--- Materials provided Enclosed Below ---

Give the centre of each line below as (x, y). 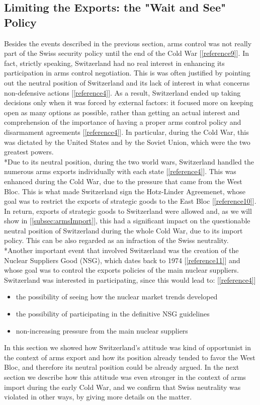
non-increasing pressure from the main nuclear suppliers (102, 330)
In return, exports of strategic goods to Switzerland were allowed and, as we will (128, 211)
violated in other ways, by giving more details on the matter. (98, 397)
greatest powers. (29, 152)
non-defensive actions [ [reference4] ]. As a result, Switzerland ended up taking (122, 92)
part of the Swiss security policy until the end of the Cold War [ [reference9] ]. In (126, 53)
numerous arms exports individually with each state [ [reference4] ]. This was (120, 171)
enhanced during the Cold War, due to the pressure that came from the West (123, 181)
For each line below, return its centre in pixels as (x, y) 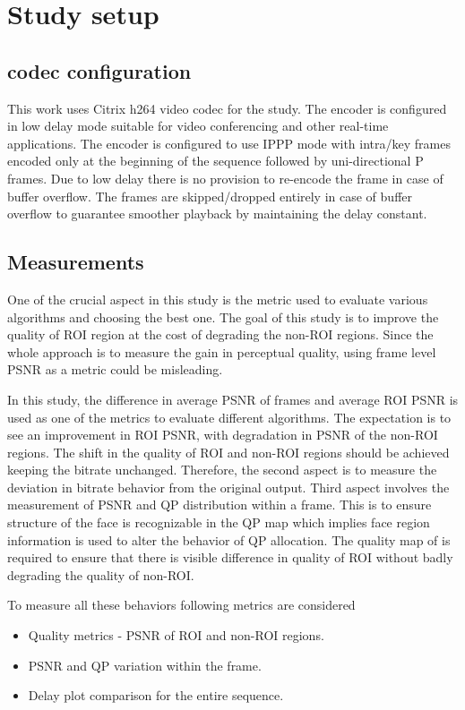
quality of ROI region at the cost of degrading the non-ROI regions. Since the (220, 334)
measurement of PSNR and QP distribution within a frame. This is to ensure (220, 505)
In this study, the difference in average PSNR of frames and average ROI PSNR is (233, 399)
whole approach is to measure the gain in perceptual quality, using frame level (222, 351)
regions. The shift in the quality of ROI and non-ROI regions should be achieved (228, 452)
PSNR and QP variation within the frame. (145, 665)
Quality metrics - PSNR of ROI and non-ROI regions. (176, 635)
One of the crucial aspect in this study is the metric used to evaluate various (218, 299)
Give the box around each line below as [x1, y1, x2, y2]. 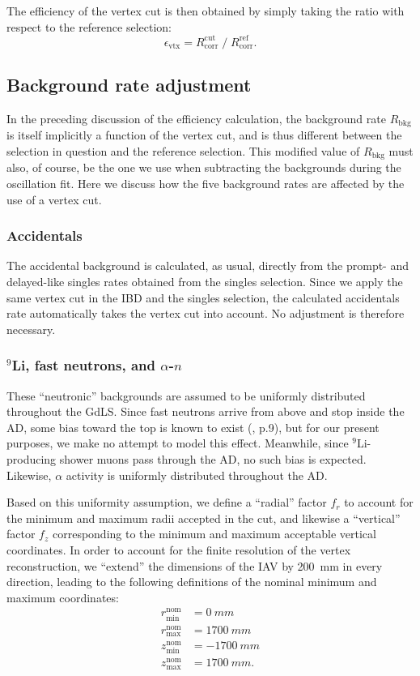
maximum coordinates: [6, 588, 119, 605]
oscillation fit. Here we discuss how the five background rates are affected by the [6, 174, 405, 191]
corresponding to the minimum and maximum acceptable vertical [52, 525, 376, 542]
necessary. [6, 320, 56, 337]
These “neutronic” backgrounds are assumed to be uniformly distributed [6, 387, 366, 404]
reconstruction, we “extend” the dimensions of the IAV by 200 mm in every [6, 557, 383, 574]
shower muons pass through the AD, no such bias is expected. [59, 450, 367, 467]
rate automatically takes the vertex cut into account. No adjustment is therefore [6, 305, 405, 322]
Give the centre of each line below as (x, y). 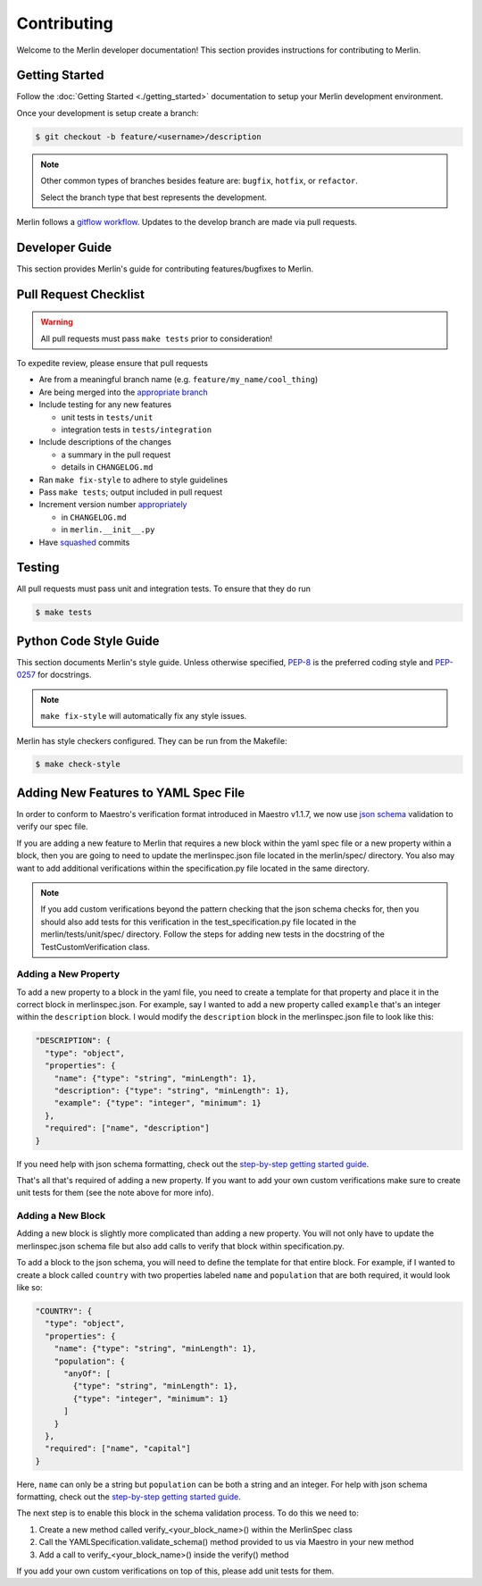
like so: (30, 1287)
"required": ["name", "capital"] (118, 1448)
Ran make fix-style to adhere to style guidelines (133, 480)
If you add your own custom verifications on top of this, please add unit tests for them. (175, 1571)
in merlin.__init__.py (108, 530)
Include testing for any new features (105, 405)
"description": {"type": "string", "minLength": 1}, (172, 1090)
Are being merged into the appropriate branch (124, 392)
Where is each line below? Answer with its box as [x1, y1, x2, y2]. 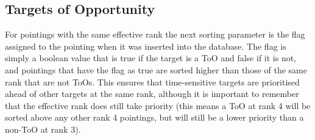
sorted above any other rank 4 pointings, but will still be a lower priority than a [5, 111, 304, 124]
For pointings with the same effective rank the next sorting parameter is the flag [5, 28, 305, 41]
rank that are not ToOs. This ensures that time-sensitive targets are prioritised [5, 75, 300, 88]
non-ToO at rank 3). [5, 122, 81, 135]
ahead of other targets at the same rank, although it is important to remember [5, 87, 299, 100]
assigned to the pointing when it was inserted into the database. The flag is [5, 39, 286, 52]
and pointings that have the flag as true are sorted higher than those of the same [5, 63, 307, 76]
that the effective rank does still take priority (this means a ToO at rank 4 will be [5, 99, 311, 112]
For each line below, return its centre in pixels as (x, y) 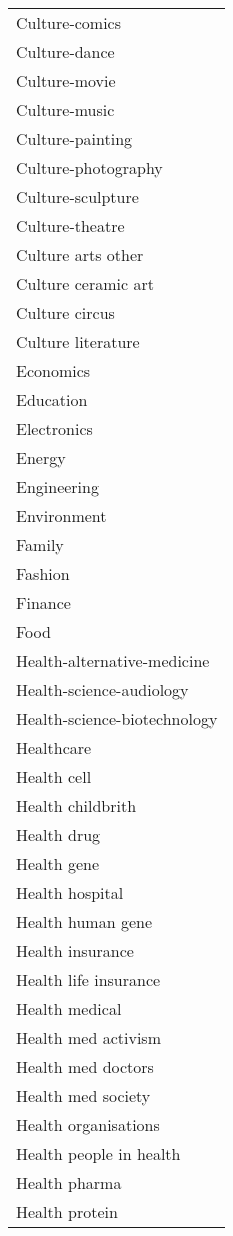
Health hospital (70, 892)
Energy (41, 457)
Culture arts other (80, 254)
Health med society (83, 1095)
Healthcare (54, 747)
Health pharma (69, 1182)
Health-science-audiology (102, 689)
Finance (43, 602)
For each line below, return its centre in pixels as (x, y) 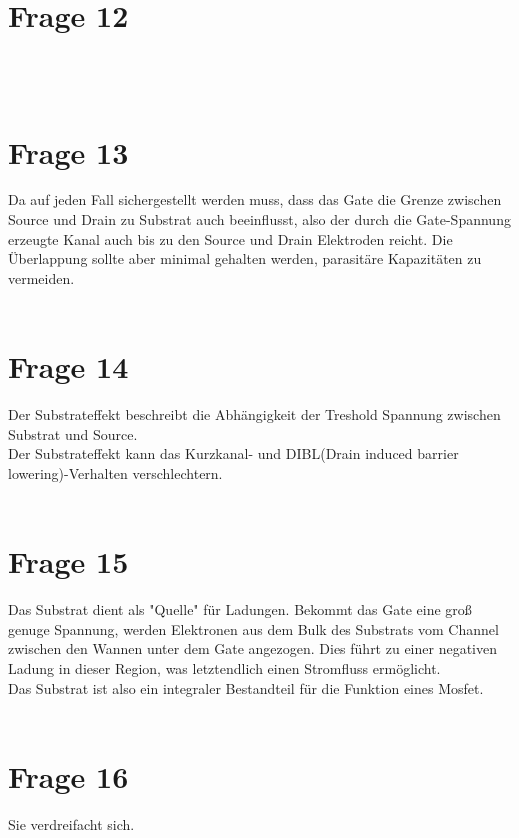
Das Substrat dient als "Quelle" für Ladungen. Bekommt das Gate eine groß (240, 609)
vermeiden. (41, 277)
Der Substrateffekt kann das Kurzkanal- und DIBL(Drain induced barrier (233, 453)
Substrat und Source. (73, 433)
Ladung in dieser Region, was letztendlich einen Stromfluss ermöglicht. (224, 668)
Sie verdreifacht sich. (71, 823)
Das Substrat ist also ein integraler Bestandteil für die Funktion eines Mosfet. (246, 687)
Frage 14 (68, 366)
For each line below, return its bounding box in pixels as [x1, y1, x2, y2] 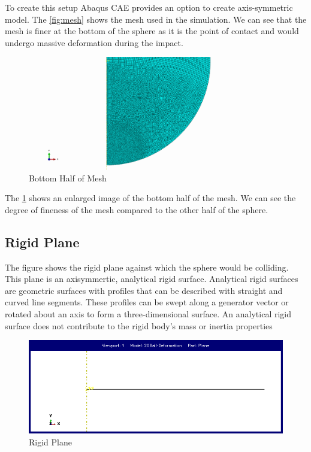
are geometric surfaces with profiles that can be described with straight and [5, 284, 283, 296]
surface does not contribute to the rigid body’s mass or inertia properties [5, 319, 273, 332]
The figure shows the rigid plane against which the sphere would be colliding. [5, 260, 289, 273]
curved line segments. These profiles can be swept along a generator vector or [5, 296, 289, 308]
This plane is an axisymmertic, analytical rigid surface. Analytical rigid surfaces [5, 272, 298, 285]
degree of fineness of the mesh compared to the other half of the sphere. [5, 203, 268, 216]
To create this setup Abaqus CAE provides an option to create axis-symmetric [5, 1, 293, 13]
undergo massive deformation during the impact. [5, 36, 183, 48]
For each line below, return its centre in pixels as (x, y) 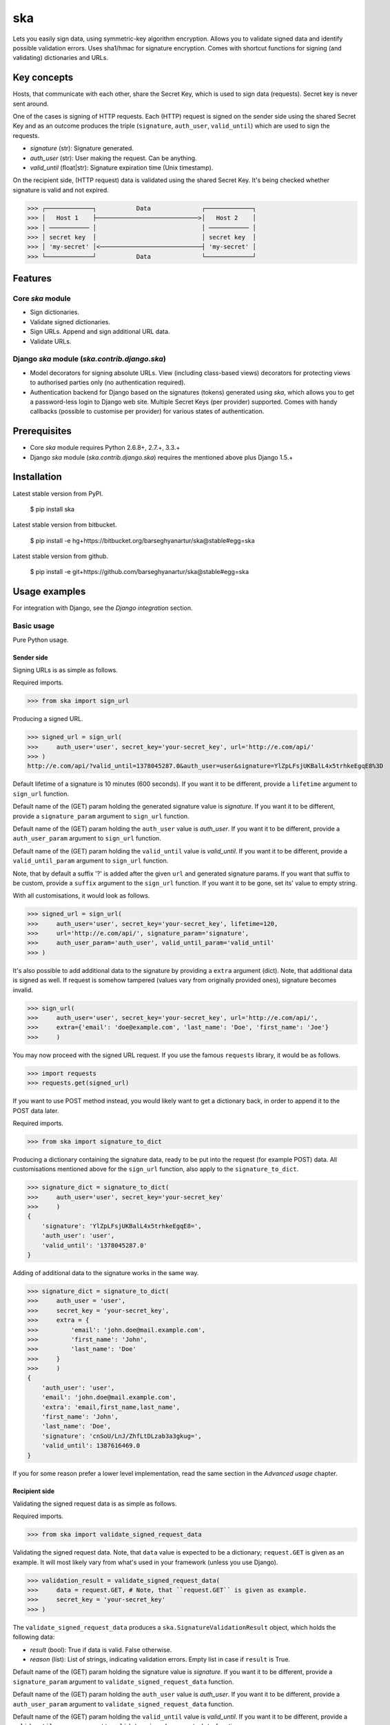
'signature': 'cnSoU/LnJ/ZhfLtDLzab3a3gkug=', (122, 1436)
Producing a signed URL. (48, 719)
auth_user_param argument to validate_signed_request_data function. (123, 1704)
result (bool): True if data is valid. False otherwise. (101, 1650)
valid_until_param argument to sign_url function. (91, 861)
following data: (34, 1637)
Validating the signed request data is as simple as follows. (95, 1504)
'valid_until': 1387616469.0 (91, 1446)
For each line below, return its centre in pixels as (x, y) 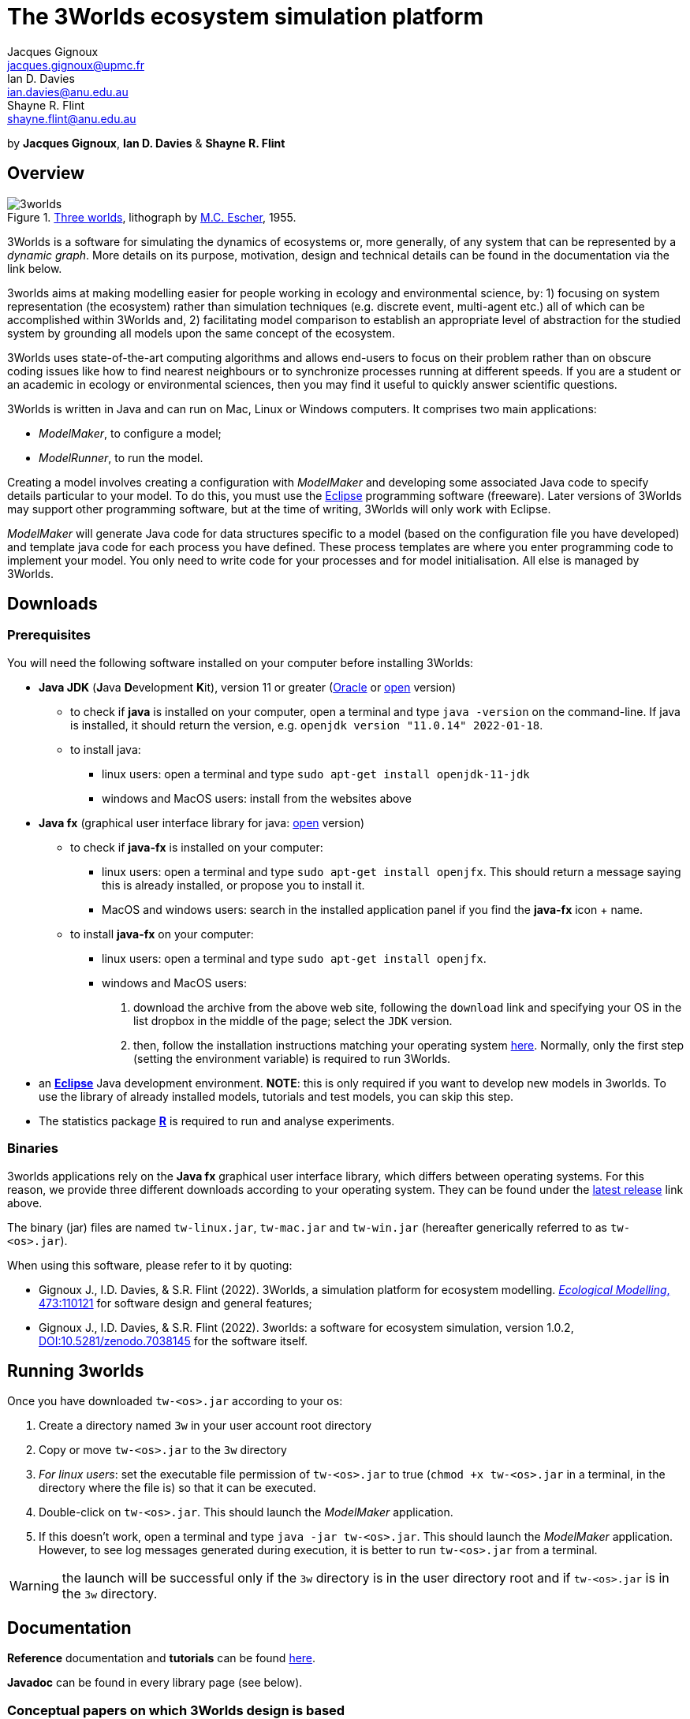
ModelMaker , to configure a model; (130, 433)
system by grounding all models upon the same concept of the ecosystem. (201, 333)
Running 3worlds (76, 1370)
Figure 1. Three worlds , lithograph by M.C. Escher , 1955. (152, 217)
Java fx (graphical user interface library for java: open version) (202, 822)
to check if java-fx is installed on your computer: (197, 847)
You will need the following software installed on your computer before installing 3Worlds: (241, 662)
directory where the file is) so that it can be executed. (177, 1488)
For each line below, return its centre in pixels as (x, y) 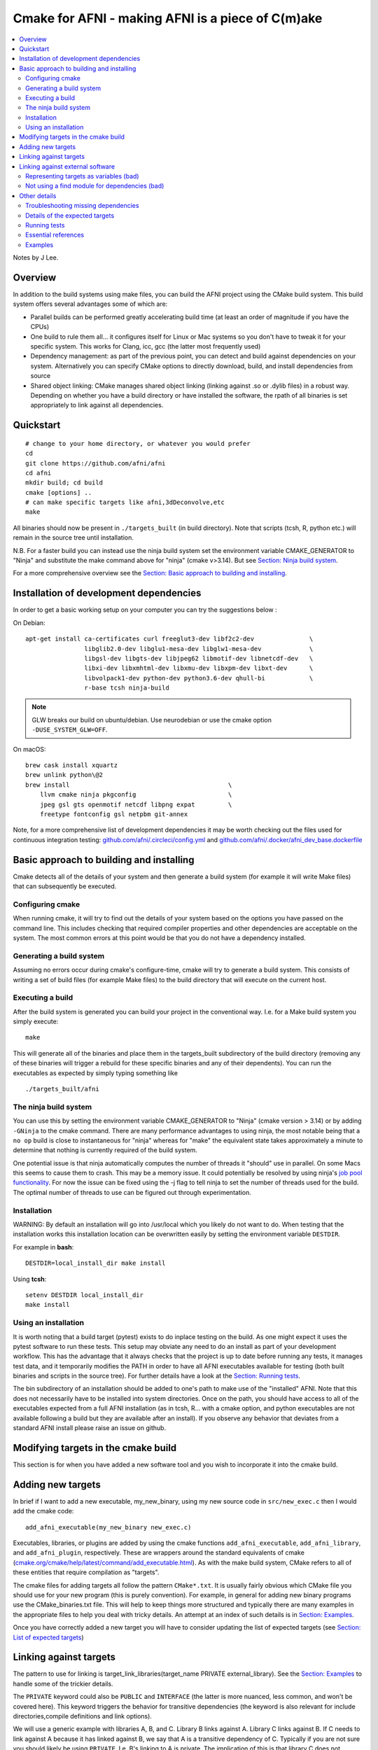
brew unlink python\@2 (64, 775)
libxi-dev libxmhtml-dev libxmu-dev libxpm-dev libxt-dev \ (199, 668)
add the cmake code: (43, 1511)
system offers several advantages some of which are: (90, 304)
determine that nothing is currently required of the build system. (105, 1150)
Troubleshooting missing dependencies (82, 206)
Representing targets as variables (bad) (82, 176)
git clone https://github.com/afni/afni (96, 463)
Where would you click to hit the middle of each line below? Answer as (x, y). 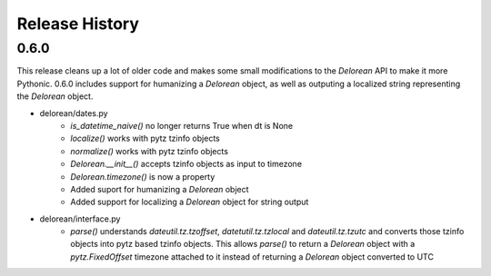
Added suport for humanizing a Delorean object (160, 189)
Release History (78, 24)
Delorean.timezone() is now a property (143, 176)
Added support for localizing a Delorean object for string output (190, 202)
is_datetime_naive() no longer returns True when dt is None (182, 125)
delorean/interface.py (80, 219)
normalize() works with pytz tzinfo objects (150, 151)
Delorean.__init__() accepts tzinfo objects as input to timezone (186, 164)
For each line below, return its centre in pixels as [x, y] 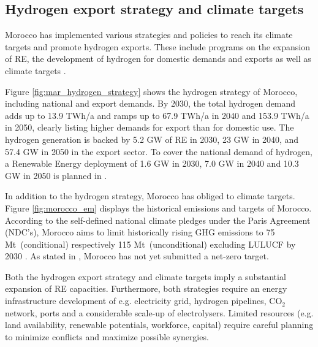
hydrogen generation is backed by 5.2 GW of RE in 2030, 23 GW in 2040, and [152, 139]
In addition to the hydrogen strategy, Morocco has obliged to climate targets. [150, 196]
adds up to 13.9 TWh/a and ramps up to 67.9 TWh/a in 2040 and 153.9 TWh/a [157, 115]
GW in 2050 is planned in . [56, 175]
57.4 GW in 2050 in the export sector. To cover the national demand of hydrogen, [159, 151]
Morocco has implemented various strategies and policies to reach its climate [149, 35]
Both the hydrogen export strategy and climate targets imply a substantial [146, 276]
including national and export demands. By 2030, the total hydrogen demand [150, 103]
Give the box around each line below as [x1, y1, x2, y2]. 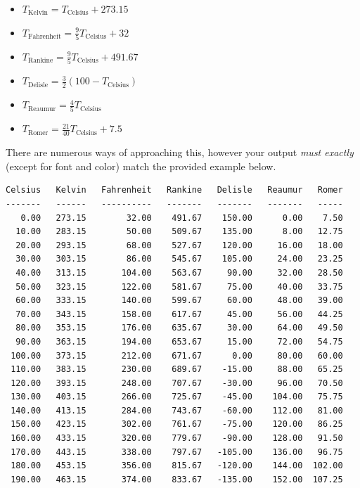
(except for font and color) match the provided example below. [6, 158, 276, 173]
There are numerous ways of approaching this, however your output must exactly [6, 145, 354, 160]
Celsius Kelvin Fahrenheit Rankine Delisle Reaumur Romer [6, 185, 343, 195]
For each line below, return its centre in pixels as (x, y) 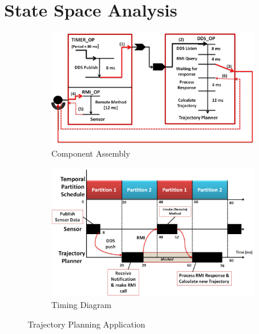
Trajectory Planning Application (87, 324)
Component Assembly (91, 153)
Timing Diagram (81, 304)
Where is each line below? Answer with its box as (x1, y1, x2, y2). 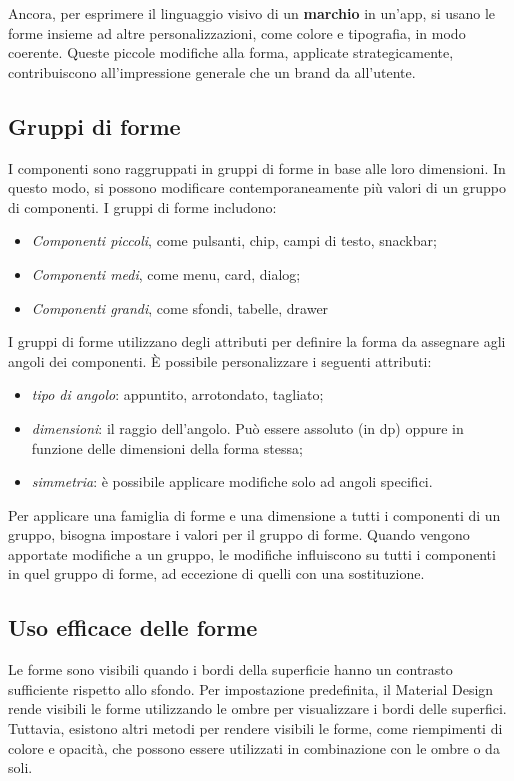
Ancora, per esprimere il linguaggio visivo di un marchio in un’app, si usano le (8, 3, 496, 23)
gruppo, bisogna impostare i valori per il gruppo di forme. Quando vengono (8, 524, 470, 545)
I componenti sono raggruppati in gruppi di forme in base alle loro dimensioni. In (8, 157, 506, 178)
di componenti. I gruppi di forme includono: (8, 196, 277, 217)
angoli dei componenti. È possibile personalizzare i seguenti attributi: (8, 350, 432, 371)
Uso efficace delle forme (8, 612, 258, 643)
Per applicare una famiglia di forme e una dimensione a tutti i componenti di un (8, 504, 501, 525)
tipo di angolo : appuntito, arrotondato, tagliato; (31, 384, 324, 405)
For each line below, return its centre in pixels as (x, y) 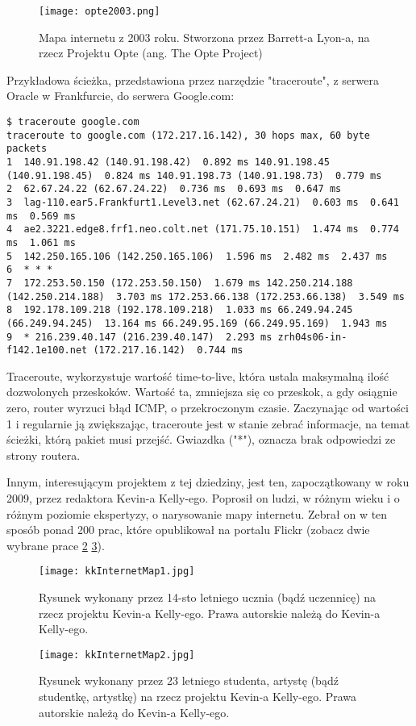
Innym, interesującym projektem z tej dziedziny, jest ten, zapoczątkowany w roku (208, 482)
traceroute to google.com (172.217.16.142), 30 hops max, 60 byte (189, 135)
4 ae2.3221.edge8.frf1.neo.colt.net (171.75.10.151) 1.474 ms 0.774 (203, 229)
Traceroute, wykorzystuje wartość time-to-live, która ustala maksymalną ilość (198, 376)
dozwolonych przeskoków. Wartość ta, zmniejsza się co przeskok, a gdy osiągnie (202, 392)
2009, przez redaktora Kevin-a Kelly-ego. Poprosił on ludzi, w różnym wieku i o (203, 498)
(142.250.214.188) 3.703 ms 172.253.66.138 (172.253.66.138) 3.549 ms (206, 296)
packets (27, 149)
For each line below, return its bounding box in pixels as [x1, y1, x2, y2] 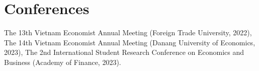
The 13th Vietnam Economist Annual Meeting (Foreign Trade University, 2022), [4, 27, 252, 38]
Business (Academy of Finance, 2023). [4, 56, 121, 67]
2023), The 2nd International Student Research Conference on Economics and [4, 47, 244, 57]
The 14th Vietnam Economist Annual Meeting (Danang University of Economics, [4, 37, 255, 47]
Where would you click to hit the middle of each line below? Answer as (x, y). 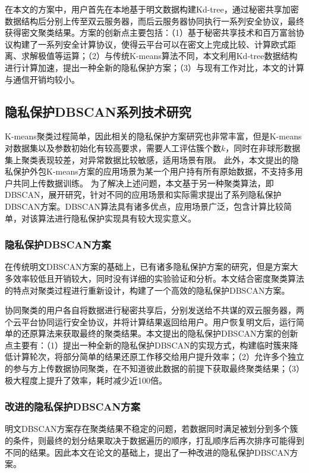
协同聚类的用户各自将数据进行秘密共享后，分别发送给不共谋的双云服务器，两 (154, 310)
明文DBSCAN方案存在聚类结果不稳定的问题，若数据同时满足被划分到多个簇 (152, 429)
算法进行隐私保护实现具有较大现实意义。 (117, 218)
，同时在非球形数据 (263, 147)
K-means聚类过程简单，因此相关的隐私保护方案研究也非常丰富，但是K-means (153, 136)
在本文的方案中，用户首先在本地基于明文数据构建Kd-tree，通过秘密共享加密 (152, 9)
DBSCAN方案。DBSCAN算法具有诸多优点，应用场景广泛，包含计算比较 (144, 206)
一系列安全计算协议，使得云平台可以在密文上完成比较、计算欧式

--- End of Enclosed Materials provided ---

What you are asked to do - Transcribe, word for word, only the material from its opening line through the line containing "enhanced during the", both ends included, and omit the pictures.

Reply to the exercise -
Give the centre of each line below as (x, y). 
non-increasing pressure from the main nuclear suppliers (102, 330)
In return, exports of strategic goods to Switzerland were allowed and, as we will (128, 211)
violated in other ways, by giving more details on the matter. (98, 397)
greatest powers. (29, 152)
non-defensive actions [ [reference4] ]. As a result, Switzerland ended up taking (122, 92)
part of the Swiss security policy until the end of the Cold War [ [reference9] ]. In (126, 53)
numerous arms exports individually with each state [ [reference4] ]. This was (120, 171)
enhanced during the Cold War, due to the pressure that came from the West (123, 181)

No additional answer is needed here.